Dünyanın her yerindeki kamusal anıtlarda ve miras alanlarında gerçekleşen protestolarda, topluluğun kendi mirasıyla aralarındaki derin değişiklikler gözlemlenebiliyor. Bu sebeple, mirasın kültürel ve gerçek sembolünün değerini yeniden anlamlandırma sürecini başlatmak gerekli. Sosyal ve politik çevre, topluluğun mirasıyla olan ilişkisini kötü veya iyi bir şekilde etkileyebilir çünkü miras devleti oluşturan, mirasın kendisini koruyan ve bakımını yapan kurumlarla birlikte toplumun tekrar tanınmasını sağlayan bir araçtır. Şili’de anıt mirasların müdahaleleri bağlamında birçok karşıt görüşler ortaya çıktı, bazıları mirasın tamamen yok edilmesini söylerken, diğerleri müdahale edilmesi gerektiğini söyledi. Ancak yaşananlar gösterdi ki önemli olan mirasın bir kültür ve bir toplum için orada olması. Bu ortaklaşmadan, kültürel mirasın korunması için uygun önlemlerin alınması gerektiği ortaya çıkıyor. Bu durumda Şili’de kurumsal olgunlaşma süreci ve parlamentoda tartışılan yeni bir miras yasası önerisi var. Şili’de oluşturulmaya başlayan yeni anayasanın, ülkenin kültürel ve doğal mirası için önemli bir rol oynamasını umut ediyoruz.
Uzman gözünden bakarak sizin için iyi örnek diyebileceğiniz uygulamalar bulunuyor mu?
Şili’de şu an kültürel mirasa dair çok güzel bir çalışma yapılıyor: Chillán Miras Birliği (Unidad de Patrimonio de Chillán – UPA Chillán). Chillán kentinde belediye tarafından bu miras birimi on yıldan beri kentte yaşayanlar arasında bir miras bilinci oluşturmak için çalışıyor. Bu inisiyatif, kentin modern mimarisinin bir ürünü olan kültürel mirasına karşı bir saygı oluşturmayı başardı. 1939 yılındaki depremde neredeyse tamamı yıkılmış olan kent her yıl depremin yaşandığı tarihte, bu acılı zamanın anısına bir dizi etkinlik düzenleniyor. Böylece geleceğin şehrini ve topluluğunu oluşturan toplumsal ve kolektif bir bilinç hareketine dönüşmesi amaçlanıyor.

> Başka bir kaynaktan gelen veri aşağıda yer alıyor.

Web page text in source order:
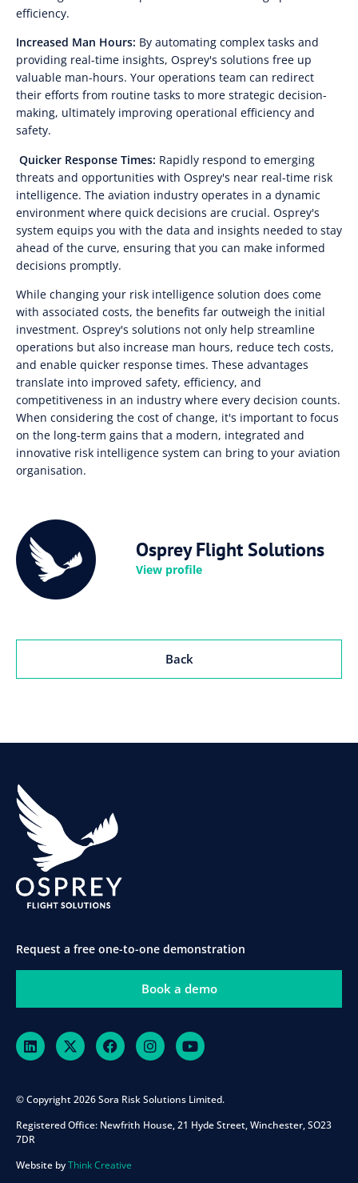
Osprey Flight Solutions
View profile
Back
efficiency.
Increased Man Hours: By automating complex tasks and
providing real-time insights, Osprey's solutions free up
valuable man-hours. Your operations team can redirect
their efforts from routine tasks to more strategic decision-
making, ultimately improving operational efficiency and
safety.
Quicker Response Times: Rapidly respond to emerging
threats and opportunities with Osprey's near real-time risk
intelligence. The aviation industry operates in a dynamic
environment where quick decisions are crucial. Osprey's
system equips you with the data and insights needed to stay
ahead of the curve, ensuring that you can make informed
decisions promptly.
While changing your risk intelligence solution does come
with associated costs, the benefits far outweigh the initial
investment. Osprey's solutions not only help streamline
operations but also increase man hours, reduce tech costs,
and enable quicker response times. These advantages
translate into improved safety, efficiency, and
competitiveness in an industry where every decision counts.
When considering the cost of change, it's important to focus
on the long-term gains that a modern, integrated and
innovative risk intelligence system can bring to your aviation
organisation.
Request a free one-to-one demonstration
Book a demo
© Copyright 2026 Sora Risk Solutions Limited.
Registered Office: Newfrith House, 21 Hyde Street, Winchester, SO23
7DR
Website byThink Creative

Şili’deki miras ve gelişimin birbirine geçmesinin bir başka önemli ve erdemli örneğini Şili’nin başkenti Santiago’nun Providencia ilçesini gösterebilirim. Kent donatılarının gelişimi ve zamana göre hayli sürdürülebilir bir dizi önlemle beraber kentsel alanının yenilenmesi kentin güncel kültürel mirasını da kapsayan bir şekilde destekleniyor. Dört ila altı kattan oluşan, içinde tarlası, bahçesi olan bu yeşil ilçe, kendine ait bir özellik olarak bir bahçe kent görünümünü devam ettiriyor. Buna karşılık Santiago’nun diğer ilçeleri, önemli bir sürdürülebilir ve dayanıklı bir kent yaratma fırsatını kaybederek en ufak bir gelişim şansını bile felç eden büyük sosyal çatışmalara sebep olan ve gökyüzünü özgür bırakan, mirasa saygılı bir gelişimi üretmeyi başaramadılar.